The lady sitting behind us on the long-distance bus reached over the seats and tapped my shoulder. “Are you going to Jingxi for fun?” Our bus had just made a mid-journey rest stop and we were boarding again after the passengers had all had a chance to use the bathroom, smoke a quick cigarette, or buy snacks like tea eggs and corn on the cob. This fellow passenger had just gotten back to her seat, but remained standing so she could strike up a conversation with the laowai.
Immediately, my brain calculated: is it worth telling our whole situation to this lady? We get asked gazillions of questions by perfect strangers all the time. Sometimes, it’s easier to give a short but not-entirely-truthful answer, rather than our actual circumstances. Our lives are confusing enough to explain in our native language to our fellow Americans back home, let alone to folks who have never even left their own province.
“Yes, we’re going to Jingxi,” I answered vaguely, buying time by not answering the last part of her question.
“Are you going there as tourists?” she pressed.
“No,” I conceded, deciding to go with at least some of the truth, “We live there.”
“You LIVE there? But I’m from Jingxi, and I’ve never seen you there before.” This goes to show just what a small place Jingxi is. This lady assumed that if there were white foreigners in her town, she surely would have heard about it, and would probably have seen us around town.

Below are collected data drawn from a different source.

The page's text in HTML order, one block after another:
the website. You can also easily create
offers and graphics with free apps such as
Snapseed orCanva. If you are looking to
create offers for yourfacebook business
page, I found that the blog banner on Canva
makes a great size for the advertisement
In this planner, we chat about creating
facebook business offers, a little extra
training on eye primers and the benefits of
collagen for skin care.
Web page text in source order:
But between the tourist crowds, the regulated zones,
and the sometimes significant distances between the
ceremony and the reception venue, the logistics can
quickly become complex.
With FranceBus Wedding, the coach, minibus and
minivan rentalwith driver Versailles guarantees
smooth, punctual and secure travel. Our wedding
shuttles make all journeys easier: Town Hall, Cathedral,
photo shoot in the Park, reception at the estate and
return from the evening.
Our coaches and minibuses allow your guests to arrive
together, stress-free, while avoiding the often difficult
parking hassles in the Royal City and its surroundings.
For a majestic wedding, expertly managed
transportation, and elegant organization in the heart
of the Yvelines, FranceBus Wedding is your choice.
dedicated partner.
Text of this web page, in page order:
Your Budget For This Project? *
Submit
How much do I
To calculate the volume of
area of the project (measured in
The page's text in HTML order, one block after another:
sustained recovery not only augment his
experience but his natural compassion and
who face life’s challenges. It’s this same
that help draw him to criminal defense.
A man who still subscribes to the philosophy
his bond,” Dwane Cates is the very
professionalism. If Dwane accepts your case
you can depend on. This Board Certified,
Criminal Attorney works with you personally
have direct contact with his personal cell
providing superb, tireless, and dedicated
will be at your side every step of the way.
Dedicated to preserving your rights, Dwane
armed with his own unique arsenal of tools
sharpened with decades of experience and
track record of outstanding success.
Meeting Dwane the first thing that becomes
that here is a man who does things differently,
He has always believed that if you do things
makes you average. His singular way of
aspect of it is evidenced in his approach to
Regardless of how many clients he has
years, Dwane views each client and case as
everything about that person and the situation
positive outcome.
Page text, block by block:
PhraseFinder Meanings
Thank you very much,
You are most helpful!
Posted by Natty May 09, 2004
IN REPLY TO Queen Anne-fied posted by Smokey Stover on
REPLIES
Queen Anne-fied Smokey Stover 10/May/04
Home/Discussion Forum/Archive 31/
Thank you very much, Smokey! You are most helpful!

“Well, we just moved there,” I offered, not really wanting to explain the full, complicated version that includes past trips to Jingxi to visit, and short-term periods of living there over the course of several years.
The passengers were now all seated and the bus was starting up. I figured she’d drop the conversation, but she was too curious. “What street do you live on?”
My mind hesitated and calculated again. By now, the passengers around us were all listening to our conversation with interest, and I dislike revealing too much personal information in public. Even if this lady seemed nice and friendly, I couldn’t guarantee that everyone in hearing range was, too.
I decided to just tell her anyway, but then realized something crazy: I don’t know the name of the street we live on. I know the name of the major road it’s just off of, but I don’t know (and possibly never knew?) the name of the actual street. Just knowing the name of the apartment complex has always been enough, even for getting mail. “I don’t really know which street,” I answered honestly. I started to explain, and was planning to give the name of the complex, but for whatever reason, my answer satisfied her and she sat down without another word. Perhaps I had stumbled upon the polite way of saying, “I don’t really want to share that information.” Or maybe she was just afraid of falling over as our bus lurched along on the bumpy mountain road.
I reflected that I had somehow managed to be fairly polite and basically honest, but had not given out our exact location. I had accomplished my goal of discretion, even if I still wasn’t quite sure how I had accomplished it.
But that was all in vain, as I was about to find out.
We arrived in Jingxi, poured off the bus with everyone else, dragged our luggage through the station, across the plaza and onto a waiting sanlunche. On the ride home, the driver stopped for a red light, and a scooter pulled up next to us. The scooter folks started talking to our driver and asked where she was taking the foreigners. “Xingfu Huayuan,” she answered, giving them the name of our apartment complex without batting an eye. So much for not giving out personal information to total strangers.
But wait, there’s more!
The driver dropped us off at the front gate of our apartment complex, and we walked in. We were greeted by a chorus of “waiguoren!” shouts. A group of boys were playing in the newly-filled fountains in the central plaza. As we passed them on our way to our building, they continued talking about the waiguoren, and eventually their ringleader decided they should follow us. So, there we were, approaching our staircase, with a gaggle of boys close behind. “Right up there, in apartment 202, that’s where the foreigners live!” the ringleader announced to the others. Yes, indeed. That is exactly where we live. Sigh.
So, yeah. There’s probably no reason to try to keep our exact living location secret. Because really, despite the new high-rise hotels and the advent of taxis and the influx of people from Guangdong and Sichuan, Jingxi is still a small town. That lady on the bus is probably the distant relation of our sanlunche driver, and the little boy in our apartment complex is her cousin-on-her-mother’s-side’s grandson. Most likely, the reason she stopped asking me was because she figured it would be easier to just ask around to find out where we live.
After all, everyone in town knows.
October 8, 2014 at 10:07 pm
Though we are in a big city with a good number of foreigners, we still hear the “waiguoren” thing a good deal. (mostly from children) A neighbor in our apartment complex asked which danyuan we lived in so I told her our apt number. She thought for a moment and then the light of recognition lit up her face when she said, “Oh yes! Your’s is the place with all the laundry! Now I understand why, because you are foreigners!” Ha ha! It is so true…we hang out two full racks of clothes every time we wash clothes, probably 20 articles of clothing. Most Chinese balconies have about 3-7 pieces of laundry at any given time.
October 8, 2014 at 10:49 pm
Ha, ha! Even your laundry gives you away, so there’s really no hiding. We hear “waiguoren” and “meiguoren” from kids, “laowai” from grown-ups, and just get long, silent, blank stares from the elderly.